1.Beweistermin und Fortsetzung der mündlichen Verhandlung wird bestimmt auf Freitag, 05.06.2009, 10:30 Uhr, 02. Etage, Sitzungssaal 0257, Luxemburger Straße 101, 50939 Köln. (Termin inzwischen verschoben)
2.Besondere gerichtliche Auflagen und Hinweise an die beteiligten Parteien:

a)
Die Parteien werden mit Rücksicht auf die Stellungnahme der Klägerin klarstellend nochmals auf folgendes hingewiesen.
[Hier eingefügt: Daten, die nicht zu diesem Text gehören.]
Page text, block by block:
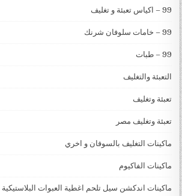
99 – اكياس تعبئة و تغليف
99 – خامات سلوفان شرنك
99 – طبات
التعبئة والتغليف
تعبئة وتغليف
تعبئة وتغليف مصر
ماكينات التغليف بالسوفان و اخري
ماكينات الفاكيوم
ماكينات اندكشن سيل تلحم اغطية العبوات البلاستيكية
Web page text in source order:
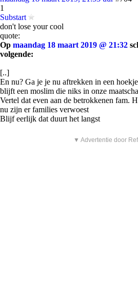
1
Substart
don't lose your cool
quote:
Op maandag 18 maart 2019 @ 21:32
volgende:
[..]
En nu? Ga je je nu aftrekken in een
blijft een moslim die niks in onze
Vertel dat even aan de betrokkenen fam.
nu zijn er families verwoest
Blijf eerlijk dat duurt het langst
▼ Advertentie door
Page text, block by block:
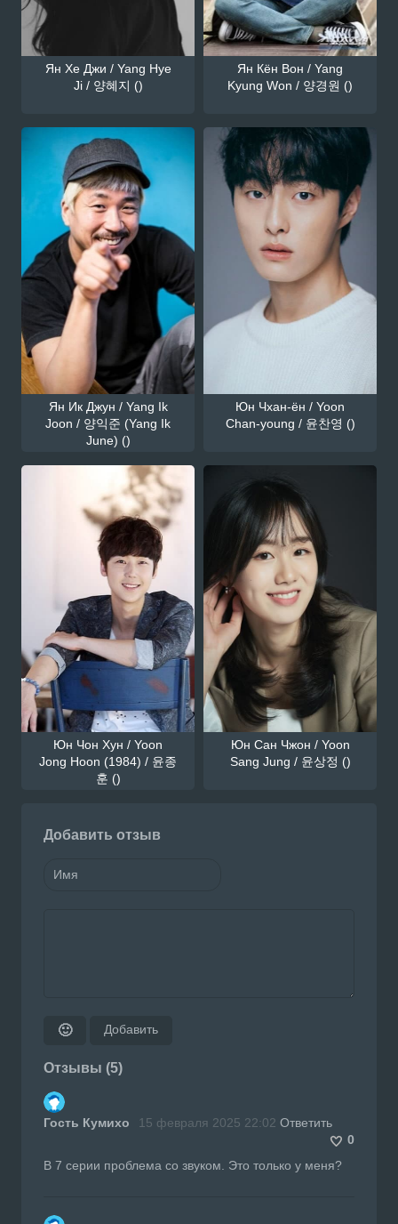
Ян Хе Джи / Yang Hye
Ji / 양혜지 ()
Ян Кён Вон / Yang
Kyung Won / 양경원 ()
Ян Ик Джун / Yang Ik
Joon / 양익준 (Yang Ik
June) ()
Юн Чхан-ён / Yoon
Chan-young / 윤찬영 ()
Юн Чон Хун / Yoon
Jong Hoon (1984) / 윤종
훈 ()
Юн Сан Чжон / Yoon
Sang Jung / 윤상정 ()
Добавить отзыв
🙂 Добавить
Отзывы (5)
Гость Кумихо 15 февраля 2025 22:02 Ответить
0
В 7 серии проблема со звуком. Это только у меня?
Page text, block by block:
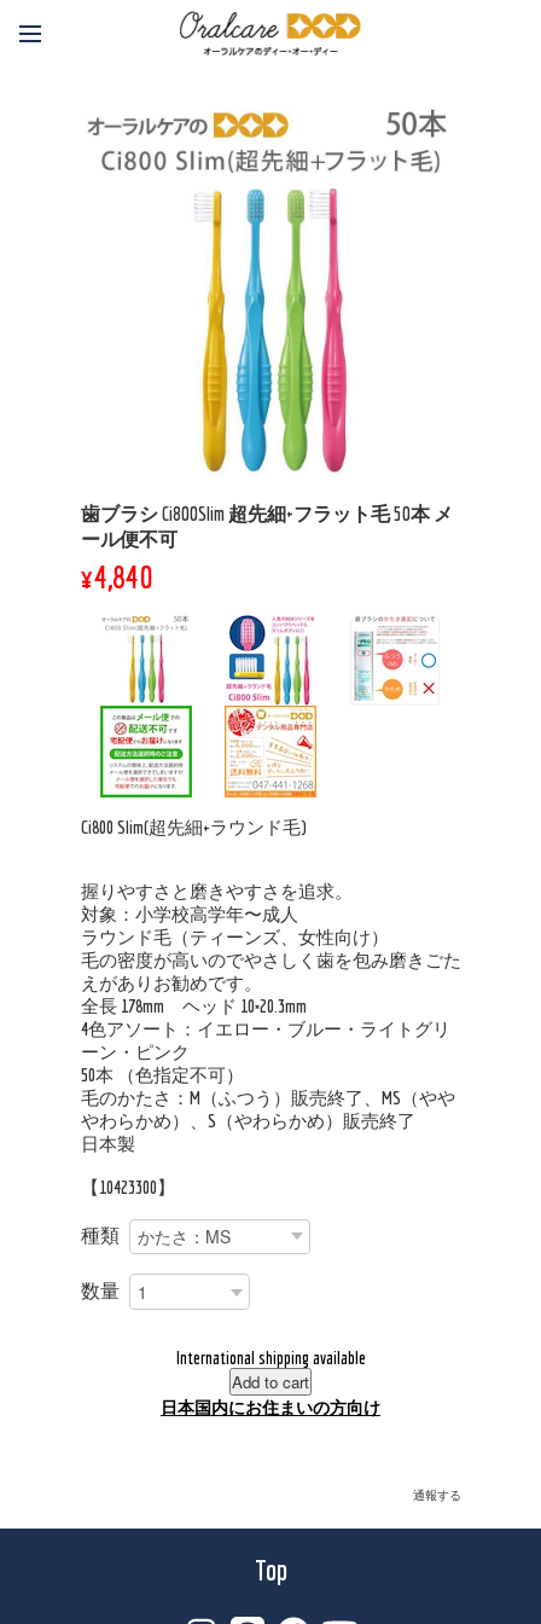
歯ブラシ Ci800Slim 超先細+フラット毛 50本 メ
ール便不可
¥4,840
Ci800 Slim(超先細+ラウンド毛)
握りやすさと磨きやすさを追求。
対象：小学校高学年〜成人
ラウンド毛（ティーンズ、女性向け）
毛の密度が高いのでやさしく歯を包み磨きごた
えがありお勧めです。
全長 178mm ヘッド 10×20.3mm
4色アソート：イエロー・ブルー・ライトグリ
ーン・ピンク
50本 （色指定不可）
毛のかたさ：M（ふつう）販売終了、MS（やや
やわらかめ）、S（やわらかめ）販売終了
日本製
【10423300】
種類
数量
International shipping available
Add to cart
日本国内にお住まいの方向け
通報する
Top
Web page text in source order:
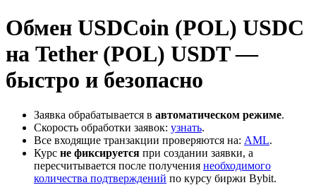
Обмен USDCoin (POL) USDC
на Tether (POL) USDT —
быстро и безопасно
Заявка обрабатывается в автоматическом режиме.
Скорость обработки заявок: узнать.
Все входящие транзакции проверяются на: AML.
Курс не фиксируется при создании заявки, а
пересчитывается после получения необходимого
количества подтверждений по курсу биржи Bybit.
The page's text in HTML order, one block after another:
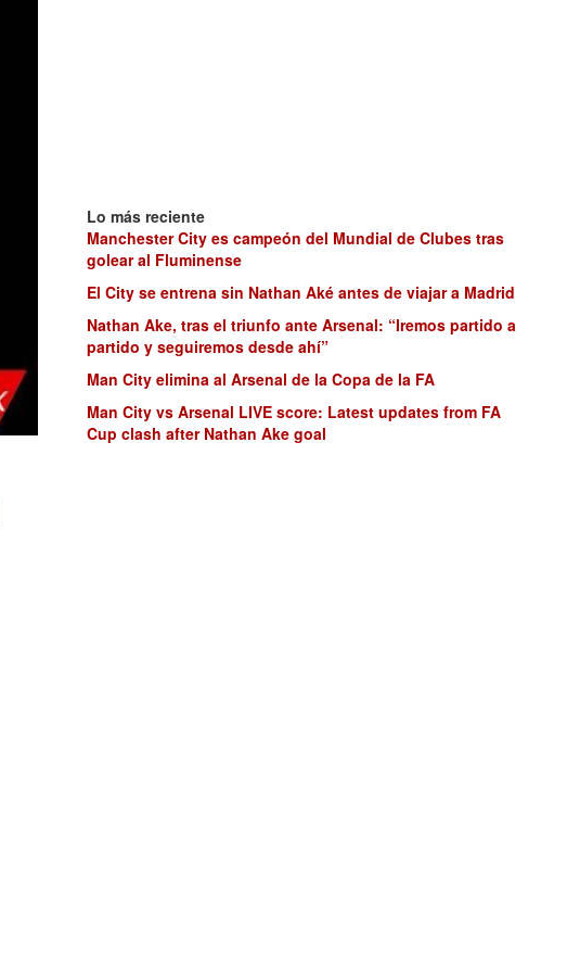
Lo más reciente
Manchester City es campeón del Mundial de Clubes tras
golear al Fluminense
El City se entrena sin Nathan Aké antes de viajar a Madrid
Nathan Ake, tras el triunfo ante Arsenal: “Iremos partido a
partido y seguiremos desde ahí”
Man City elimina al Arsenal de la Copa de la FA
Man City vs Arsenal LIVE score: Latest updates from FA
Cup clash after Nathan Ake goal
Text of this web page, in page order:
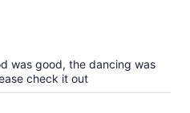
to learn some 'fast
They served
(just what they could carry in
dishes on a tray) so to serve
by multiple servers to get
as well. Overall an okay
was good, the dancing was
check it out
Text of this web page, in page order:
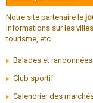
Notre site partenaire le
informations sur les
tourisme, etc.
Balades et randonnées
Club sportif
Calendrier des
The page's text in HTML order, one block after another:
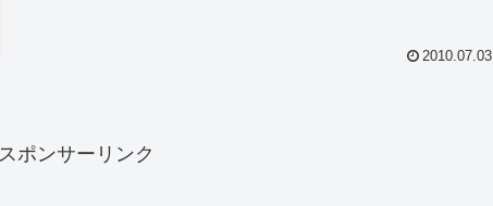
2010.07.03
スポンサーリンク
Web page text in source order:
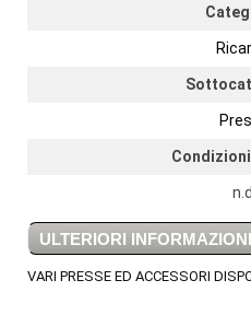
n.d.
ULTERIORI INFORMAZIONI
VARI PRESSE ED ACCESSORI
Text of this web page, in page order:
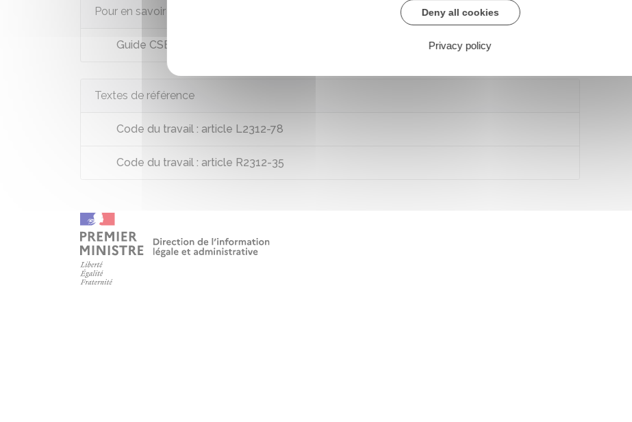
Pour en savoir plus
Guide CSE : Principes applicables en matière de cotisations sur les prestations
Textes de référence
Code du travail : article L2312-78
Code du travail : article R2312-35
Deny all cookies
Privacy policy
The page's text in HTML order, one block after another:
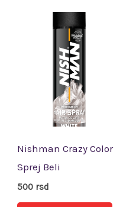
Nishman Crazy Color
Sprej Beli
500 rsd
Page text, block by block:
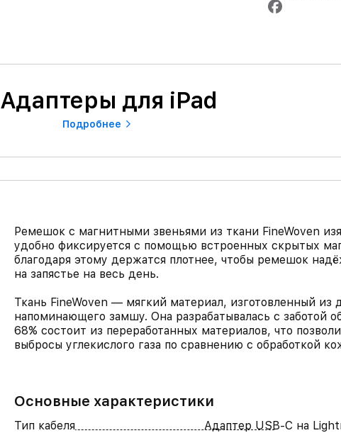
Адаптеры для iPad
Подробнее
Ремешок с магнитными звеньями из ткани FineWoven
удобно фиксируется с помощью встроенных скрытых
благодаря этому держатся плотнее, чтобы ремешок
на запястье на весь день.
Ткань FineWoven — мягкий материал, изготовленный из
напоминающего замшу. Она разрабатывалась с заботой
68% состоит из переработанных материалов, что
выбросы углекислого газа по сравнению с обработкой
Основные характеристики
Тип кабеля Адаптер USB-C на
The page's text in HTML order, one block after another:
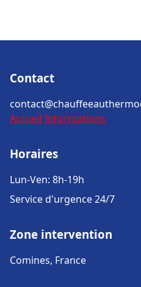
Contact
Accueil Informations
Horaires
Lun-Ven: 8h-19h
Service d'urgence 24/7
Zone intervention
Comines, France
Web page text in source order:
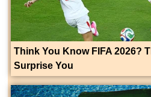
Think You Know FIFA 2026?
Surprise You
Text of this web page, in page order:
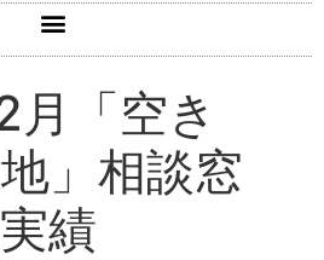
月「空き
」相談窓
績
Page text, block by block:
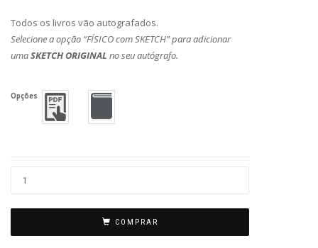
Todos os livros vão autografados.
Selecione a opção “FÍSICO com SKETCH” para adicionar
umaSKETCH ORIGINAL no seu autógrafo.
Opções
COMPRAR

Die von der Kammer geforderte quartalsbezogene (nicht stichtagsbezogene) Billigkeitsprüfung knüpft an dem Umstand an, dass die Klägerin quartalsweise von ihrem Recht auf Preisbestimmung gemäß § 315 Abs. 3 BGB Gebrauch gemacht hat. Soweit längere Zeiträume zwischen einzelnen Leistungsbestimmungen liegen, sind diese maßgeblich.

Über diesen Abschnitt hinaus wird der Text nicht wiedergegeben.